Госпожа Хентьен, все еще пребывая в дурном расположении духа, поднялась в комнату, чтобы взять на вечер колбасу, но, забыв об осторожности — что нередко случается с расстроенными людьми, — она наступила как раз на то место, где были рассыпаны орехи; с раздражающе громким звуком они выкатывались из-под ее ног; когда она к тому же еще и раздавила один из орехов, ее ярость усилилась; она, дабы не усугублять ущерб, подобрала его, осторожно освободила ядро из раздавленной скорлупы и отправила в рот белые кусочки с горькой желтовато-коричневой кожурой, не забыв при этом пронзительным голосом позвать служанку с кухни; эта нахалка поднялась, спотыкаясь, по лестнице, ее встретил целый поток беспорядочной брани: конечно, с парнями шуры-муры крутить и орехи воровать — это всегда пожалуйста (иначе орехи лежали бы у окна, а сейчас они разбросаны тут, у порога, неужто они сами сюда притопали?); она уже приготовилась дать ей оплеуху, и девушка прикрылась рукой, но тут на зуб госпоже Хентьен попала скорлупа ореха, и она ограничилась только тем, что презрительно сплюнула себе под ноги; затем она спустилась в забегаловку, а за ней плелась плачущая служанка.
Когда она вошла в общий зал, где в воздухе уже висели клубы густого табачного дыма, ее охватило — как это случалось почти ежедневно — то пугающее оцепенение, которое, хотя и с трудом, можно было понять, но стоило больших усилий его преодолеть. Она подошла к зеркалу, механически ощупала свою прическу, похожую на белую сахарную голову, привела в порядок одежду и, лишь убедившись в том, что ее внешность производит благоприятное впечатление, успокоилась. Теперь она уже различала среди своих гостей знакомые лица, и хотя на напитках можно было заработать куда больше, чем на закусках, она все-таки больше радовалась тем, кто приходил покушать, чем тем, кто предпочитал выпить, Она вышла из-за стойки и направилась к столикам, интересуясь, вкусно ли приготовлено. И с определенным удовлетворением она подозвала к себе официантку, когда один из гостей попросил заказ повторить, Да, кухня матушки Хентьен — это то, что следует попробовать.
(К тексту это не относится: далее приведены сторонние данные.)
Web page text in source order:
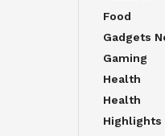
Food
Gadgets
Gaming
Health
Health
Highlights
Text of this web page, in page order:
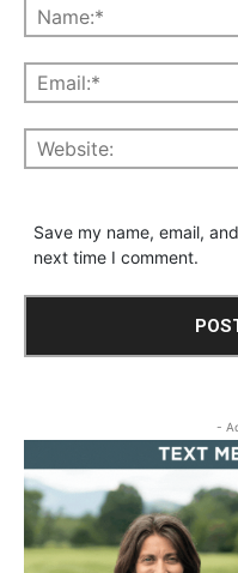
Save my name, email,
next time I comment.
-
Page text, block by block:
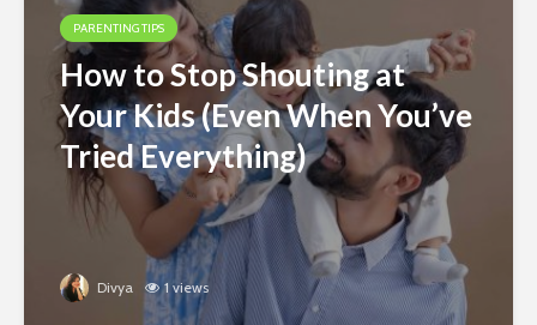
PARENTING TIPS
How to Stop Shouting at
Your Kids (Even When You’ve
Tried Everything)
Divya 1 views
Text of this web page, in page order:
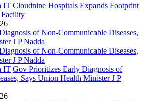
IT Cloudnine Hospitals Expands Footprint
IT Gov Prioritizes Early Diagnosis of
Says Union Health Minister J P
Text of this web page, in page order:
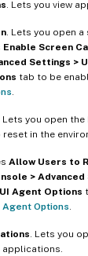
. Lets you view
. Lets you open
Enable Screen
Settings >
tab to be
. Lets you open the
in the
Allow Users to
>
Agent Options
Agent Options
. Lets you
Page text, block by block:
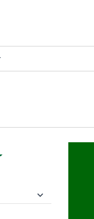
keyboard_arrow_down
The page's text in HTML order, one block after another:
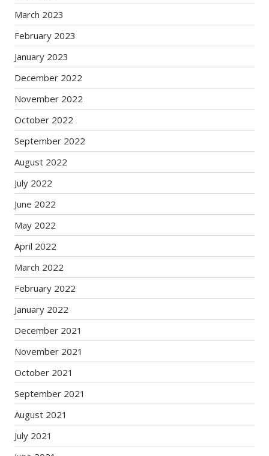
March 2023
February 2023
January 2023
December 2022
November 2022
October 2022
September 2022
August 2022
July 2022
June 2022
May 2022
April 2022
March 2022
February 2022
January 2022
December 2021
November 2021
October 2021
September 2021
August 2021
July 2021
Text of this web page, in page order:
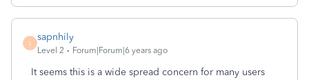
S
sapnhily
Level 2 Forum|Forum|6 years ago
It seems this is a wide spread concern for many users
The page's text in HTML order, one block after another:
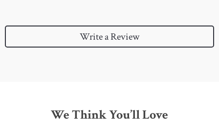
Write a Review
We Think You’ll Love
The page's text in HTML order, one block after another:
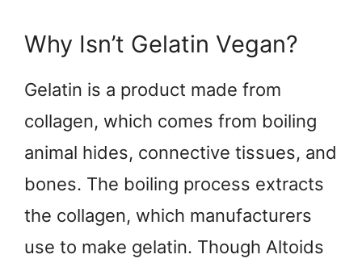
Why Isn’t Gelatin Vegan?
Gelatin is a product made from
collagen, which comes from boiling
animal hides, connective tissues, and
bones. The boiling process extracts
the collagen, which manufacturers
use to make gelatin. Though Altoids
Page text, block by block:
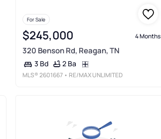
For Sale
$245,000 4 Months
320 Benson Rd, Reagan, TN
3 Bd 2 Ba
MLS®2601667 • RE/MAX UNLIMITED
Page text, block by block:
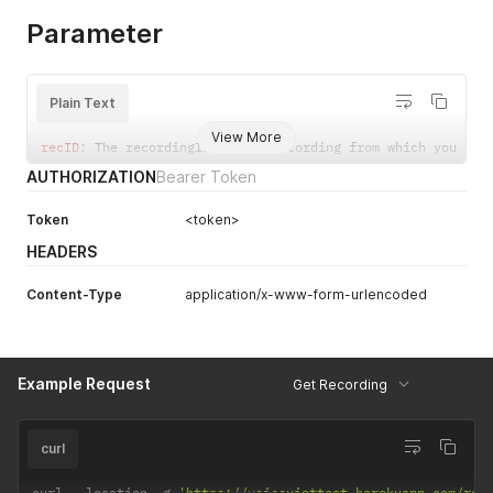
],
Parameter
View More
Plain Text
recID : The recordingID of the recording from which you are
AUTHORIZATIONBearer Token
Token <token>
HEADERS
Content-Type application/x-www-form-urlencoded
Example Request Get Recording
curl
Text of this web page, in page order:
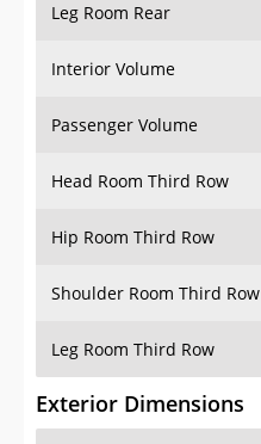
Leg Room Rear
Interior Volume
Passenger Volume
Head Room Third Row
Hip Room Third Row
Shoulder Room Third Row
Leg Room Third Row
Exterior Dimensions
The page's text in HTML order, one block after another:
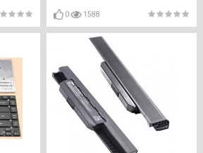
0 1588
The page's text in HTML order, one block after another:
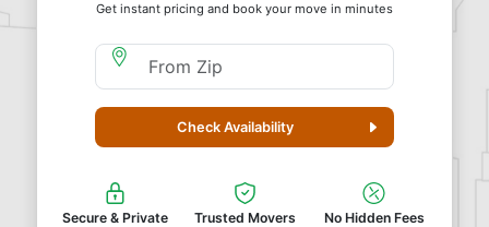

Гейринг был уже там; его костыли стояли рядом с ним; мясо на тарелке он разрезал на маленькие кусочки и механически его разжевывал, придерживая левой рукой одну из тех социалистических газет, целые пачки которых всегда торчали из его карманов, Госпоже Хентьен он был по душе, с одной стороны, потому, что он, как калека, не был настоящим мужчиной, с другой — потому, что он приходил сюда не в поисках приключений, и не для того, чтобы нализаться, и не из-за девочек, а просто потому, что его дело требовало сохранения контакта с моряками и портовыми рабочими; но главная причина ее симпатии к нему состояла в том, что каждый вечер он питался в ее заведении и всегда хвалил то, что приготовлено. Она подсела к нему "Эш уже здесь? — спросил Гейринг- Он получил место в Мангейме, с понедельника уже должен приступать к работе". "Это вы ему все организовали, господин Гейринг", — констатировала госпожа Хентьен. "Нет, матушка Хентьен, обеспечивать устройство на работу- это еще пока выше наших возможностей нет, пока еще нет… Но я навел, так сказать, Эша на след. Почему бы и не помочь такому молодцу, даже если он и не причислен к нашей организации". Матушка Хентьен проявила поэтому поводу не столь большое участие: "Кушайте, кушайте на здоровье, господин Гейринг, я намерена угостить вас еще кое-чем". И она пошла к стойке, чтобы принести на тарелке довольно тонко нарезанный кусочек колбасы, который она украсила стебельком петрушки. Морщинистое лицо сорокалетнего ребенка по имени Гейринг благодарно улыбнулось ей, продемонстрировав плохие зубы, он коснулся ее белой пухловатой руки, которую она сразу же несколько нервно одернула.